I'd be willing to test, but I wouldn't know which version to download... I just went to the daily builds site and found a dizzying array of options! I'm currently running 6.0.5.2 (x64) in Windows 7, so would I go in the "libreoffice-6-0" folder? Or "-6-1"? Or even "master"? And then which file would I choose: "Win-x86_64@62-TDF"? The number "@62" is higher than the other option "@42", but @42 is newer. And there's no indication what "TDF" means... Help?
Comment 28 László Németh 2018-09-22 16:25:14 UTC
(In reply to pcunger from comment #27)
> (In reply to Commit Notification from comment #26)
> > <snip>
> > 
> > Affected users are encouraged to test the fix and report feedback.
> 
> I'd be willing to test, but I wouldn't know which version to download... I
> just went to the daily builds site and found a dizzying array of options!
> I'm currently running 6.0.5.2 (x64) in Windows 7, so would I go in the
> "libreoffice-6-0" folder? Or "-6-1"? Or even "master"? And then which file
> would I choose: "Win-x86_64@62-TDF"? The number "@62" is higher than the
> other option "@42", but @42 is newer. And there's no indication what "TDF"
> means... Help?

The commit was tested successfully on two Windows, too, using two unit tests (one of the tests was an old one, documenting and handling the strange platform specific problem with the comment "FIXME". Now it was fixed that test, too:  https://gerrit.libreoffice.org/#/c/60865/5/sw/qa/extras/uiwriter/uiwriter.cxx), so I think, you don't need to test is, sorry for the automatic request. 

But if you want to confirm the fix, tomorrow you will be able to check it with the upcoming build of https://dev-builds.libreoffice.org/daily/master/Win-x86_64@42/current/ (the fix has been committed only in master (6.2) branch, yet – the libreoffice-6-1 back port is under testing, yet). Thanks, László
Comment 29 Julien Nabet 2018-09-22 16:25:42 UTC
(In reply to pcunger from comment #27)
> ...
> I'd be willing to test, but I wouldn't know which version to download... I
> just went to the daily builds site and found a dizzying array of options!
> I'm currently running 6.0.5.2 (x64) in Windows 7, so would I go in the
> "libreoffice-6-0" folder? Or "-6-1"? Or even "master"? And then which file
> would I choose: "Win-x86_64@62-TDF"? The number "@62" is higher than the
> other option "@42", but @42 is newer. And there's no indication what "TDF"
> means... Help?

If you talk about https://dev-builds.libreoffice.org/daily/, here are some explanation.
"master" means the dev current branch. Today and still for some time, the patches added in this branch will be for next major release 6.2.0

6.1 branch corresponds to versions 6.1.X
6.0 branch corresponds to versions 6.0.X

For the moment the patch has just been put in master so it will be only on a daily build of master branch (as the message says, you must wait 24-48hours that a daily build includes the patch). 

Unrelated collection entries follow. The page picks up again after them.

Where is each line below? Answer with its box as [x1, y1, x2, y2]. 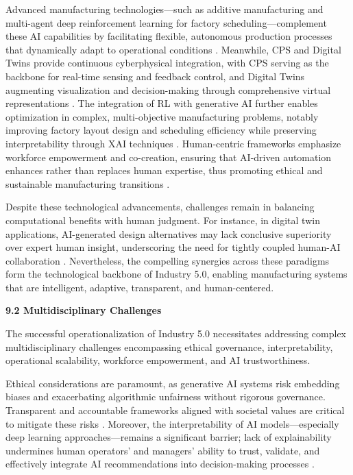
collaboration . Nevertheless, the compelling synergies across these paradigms [5, 253, 330, 267]
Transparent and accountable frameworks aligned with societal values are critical [5, 403, 345, 417]
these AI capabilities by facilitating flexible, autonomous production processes [5, 29, 332, 43]
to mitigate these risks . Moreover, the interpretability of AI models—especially [5, 416, 339, 430]
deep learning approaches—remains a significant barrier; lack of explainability [5, 430, 332, 444]
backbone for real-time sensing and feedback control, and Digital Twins [5, 69, 305, 83]
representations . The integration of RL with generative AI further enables [5, 96, 318, 110]
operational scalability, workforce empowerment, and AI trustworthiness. [5, 353, 311, 367]
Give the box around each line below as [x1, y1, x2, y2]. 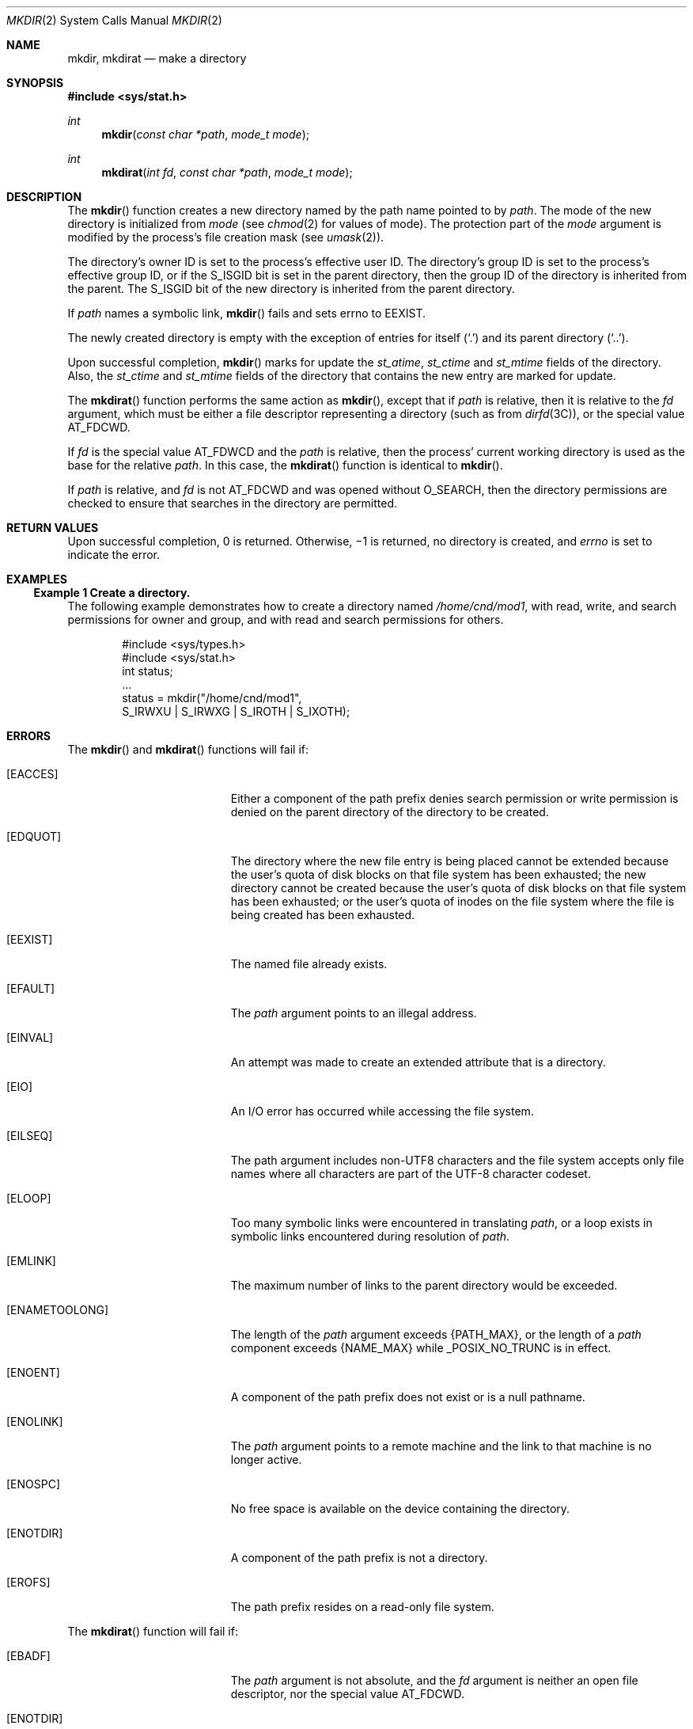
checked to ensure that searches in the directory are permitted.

The patch for 6.1 branch is waiting for review. If it's accepted, you'll be able to give a try to a 6.1 daily build included it by waiting by 24-48 hours. Also it'll be in release 6.1.3 I think since 6.1.2 is too near to be released.

See https://wiki.documentfoundation.org/ReleasePlan

About @62, @42, it just corresponds to some machine if I remember well.